• What is required: An exact restatement of every record is required.

[[ Data for processing open ]]

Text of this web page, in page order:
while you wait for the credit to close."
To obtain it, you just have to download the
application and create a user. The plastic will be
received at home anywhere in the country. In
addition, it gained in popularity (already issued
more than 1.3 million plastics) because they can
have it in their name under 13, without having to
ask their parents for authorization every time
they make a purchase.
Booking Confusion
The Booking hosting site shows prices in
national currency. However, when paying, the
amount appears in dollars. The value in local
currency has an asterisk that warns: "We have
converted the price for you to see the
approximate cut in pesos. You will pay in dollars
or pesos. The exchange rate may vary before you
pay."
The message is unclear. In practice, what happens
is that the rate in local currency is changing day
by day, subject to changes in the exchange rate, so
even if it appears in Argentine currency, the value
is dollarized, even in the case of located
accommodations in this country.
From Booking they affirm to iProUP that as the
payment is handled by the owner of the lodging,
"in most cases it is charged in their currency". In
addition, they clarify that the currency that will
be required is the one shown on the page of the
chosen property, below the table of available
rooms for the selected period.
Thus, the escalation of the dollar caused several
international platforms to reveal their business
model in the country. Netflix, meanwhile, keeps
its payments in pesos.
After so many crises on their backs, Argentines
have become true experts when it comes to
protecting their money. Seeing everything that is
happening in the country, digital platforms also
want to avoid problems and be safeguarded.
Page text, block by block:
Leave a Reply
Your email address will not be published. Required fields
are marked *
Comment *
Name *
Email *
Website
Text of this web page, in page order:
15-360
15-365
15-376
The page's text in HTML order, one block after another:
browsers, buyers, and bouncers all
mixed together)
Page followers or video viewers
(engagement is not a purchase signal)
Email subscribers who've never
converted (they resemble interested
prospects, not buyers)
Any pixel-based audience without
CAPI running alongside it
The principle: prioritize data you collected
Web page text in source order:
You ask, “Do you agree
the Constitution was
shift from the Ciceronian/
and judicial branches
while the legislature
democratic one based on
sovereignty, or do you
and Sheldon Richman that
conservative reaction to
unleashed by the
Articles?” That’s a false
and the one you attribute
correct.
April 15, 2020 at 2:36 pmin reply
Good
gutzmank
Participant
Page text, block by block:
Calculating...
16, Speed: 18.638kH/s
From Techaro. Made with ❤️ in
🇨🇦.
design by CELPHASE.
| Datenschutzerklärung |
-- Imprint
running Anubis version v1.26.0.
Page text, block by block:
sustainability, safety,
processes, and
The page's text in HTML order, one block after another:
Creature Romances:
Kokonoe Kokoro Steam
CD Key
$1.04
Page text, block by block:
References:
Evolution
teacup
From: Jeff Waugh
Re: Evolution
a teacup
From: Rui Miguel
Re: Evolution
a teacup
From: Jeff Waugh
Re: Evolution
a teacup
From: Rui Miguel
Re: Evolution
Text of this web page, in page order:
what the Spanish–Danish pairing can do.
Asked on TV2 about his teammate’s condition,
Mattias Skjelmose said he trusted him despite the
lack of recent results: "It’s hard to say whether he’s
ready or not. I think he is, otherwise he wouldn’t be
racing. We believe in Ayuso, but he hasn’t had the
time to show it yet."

[[ Data for processing closed ]]

• Answer area:
Text of this web page, in page order:
while you wait for the credit to close."
To obtain it, you just have to download the
application and create a user. The plastic will be
received at home anywhere in the country. In
addition, it gained in popularity (already issued
more than 1.3 million plastics) because they can
have it in their name under 13, without having to
ask their parents for authorization every time
they make a purchase.
Booking Confusion
The Booking hosting site shows prices in
national currency. However, when paying, the
amount appears in dollars. The value in local
currency has an asterisk that warns: "We have
converted the price for you to see the
approximate cut in pesos. You will pay in dollars
or pesos. The exchange rate may vary before you
pay."
The message is unclear. In practice, what happens
is that the rate in local currency is changing day
by day, subject to changes in the exchange rate, so
even if it appears in Argentine currency, the value
is dollarized, even in the case of located
accommodations in this country.
From Booking they affirm to iProUP that as the
payment is handled by the owner of the lodging,
"in most cases it is charged in their currency". In
addition, they clarify that the currency that will
be required is the one shown on the page of the
chosen property, below the table of available
rooms for the selected period.
Thus, the escalation of the dollar caused several
international platforms to reveal their business
model in the country. Netflix, meanwhile, keeps
its payments in pesos.
After so many crises on their backs, Argentines
have become true experts when it comes to
protecting their money. Seeing everything that is
happening in the country, digital platforms also
want to avoid problems and be safeguarded.
Page text, block by block:
Leave a Reply
Your email address will not be published. Required fields
are marked *
Comment *
Name *
Email *
Website
Text of this web page, in page order:
15-360
15-365
15-376
The page's text in HTML order, one block after another:
browsers, buyers, and bouncers all
mixed together)
Page followers or video viewers
(engagement is not a purchase signal)
Email subscribers who've never
converted (they resemble interested
prospects, not buyers)
Any pixel-based audience without
CAPI running alongside it
The principle: prioritize data you collected
Web page text in source order:
You ask, “Do you agree
the Constitution was
shift from the Ciceronian/
and judicial branches
while the legislature
democratic one based on
sovereignty, or do you
and Sheldon Richman that
conservative reaction to
unleashed by the
Articles?” That’s a false
and the one you attribute
correct.
April 15, 2020 at 2:36 pmin reply
Good
gutzmank
Participant
Page text, block by block:
Calculating...
16, Speed: 18.638kH/s
From Techaro. Made with ❤️ in
🇨🇦.
design by CELPHASE.
| Datenschutzerklärung |
-- Imprint
running Anubis version v1.26.0.
Page text, block by block:
sustainability, safety,
processes, and
The page's text in HTML order, one block after another:
Creature Romances:
Kokonoe Kokoro Steam
CD Key
$1.04
Page text, block by block:
References:
Evolution
teacup
From: Jeff Waugh
Re: Evolution
a teacup
From: Rui Miguel
Re: Evolution
a teacup
From: Jeff Waugh
Re: Evolution
a teacup
From: Rui Miguel
Re: Evolution
Text of this web page, in page order:
what the Spanish–Danish pairing can do.
Asked on TV2 about his teammate’s condition,
Mattias Skjelmose said he trusted him despite the
lack of recent results: "It’s hard to say whether he’s
ready or not. I think he is, otherwise he wouldn’t be
racing. We believe in Ayuso, but he hasn’t had the
time to show it yet."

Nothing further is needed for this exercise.